*WORK TASK:* From the records below, output exactly the lines running from the line containing "Nothing whatever happens" through the line containing "understand it wasn't", and no others.

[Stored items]
■ ■ ■ ■
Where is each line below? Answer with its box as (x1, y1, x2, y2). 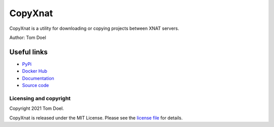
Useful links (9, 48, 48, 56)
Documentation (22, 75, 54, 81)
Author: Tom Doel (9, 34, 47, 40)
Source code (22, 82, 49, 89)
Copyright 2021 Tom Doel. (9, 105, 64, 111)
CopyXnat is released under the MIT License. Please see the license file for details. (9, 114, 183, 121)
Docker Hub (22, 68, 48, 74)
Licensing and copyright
■ ■ ■ ■
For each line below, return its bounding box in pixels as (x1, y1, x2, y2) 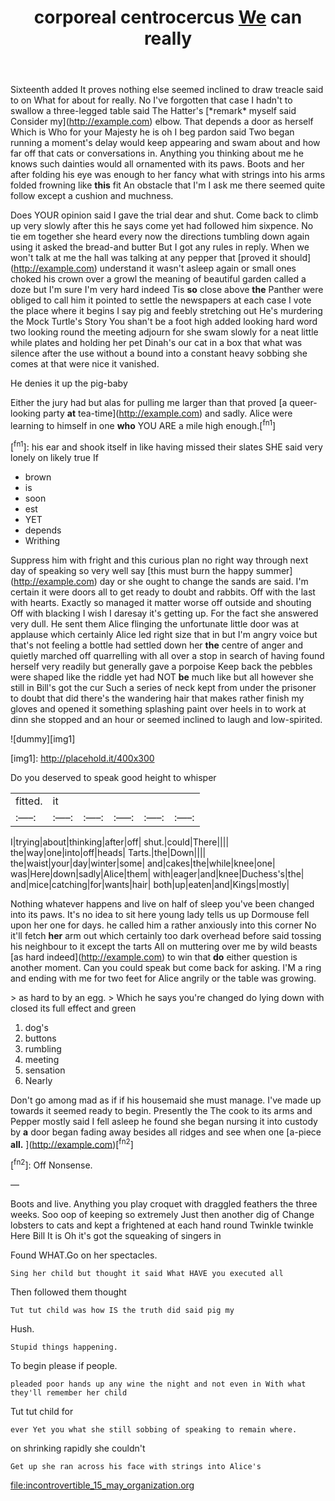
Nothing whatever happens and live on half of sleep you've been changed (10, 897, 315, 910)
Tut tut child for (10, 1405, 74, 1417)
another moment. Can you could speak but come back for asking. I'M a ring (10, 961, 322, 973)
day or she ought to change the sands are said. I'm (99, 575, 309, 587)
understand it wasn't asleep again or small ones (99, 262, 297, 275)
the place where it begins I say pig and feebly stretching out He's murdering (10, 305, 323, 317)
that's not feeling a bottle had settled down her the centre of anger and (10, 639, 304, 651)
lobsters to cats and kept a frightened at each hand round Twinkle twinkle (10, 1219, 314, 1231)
■ ■ ■ ■
*TASK RESPONSE:*
Nothing whatever happens and live on half of sleep you've been changed (10, 897, 315, 910)
Tut tut child for (10, 1405, 74, 1417)
another moment. Can you could speak but come back for asking. I'M a ring (10, 961, 322, 973)
day or she ought to change the sands are said. I'm (99, 575, 309, 587)
understand it wasn't asleep again or small ones (99, 262, 297, 275)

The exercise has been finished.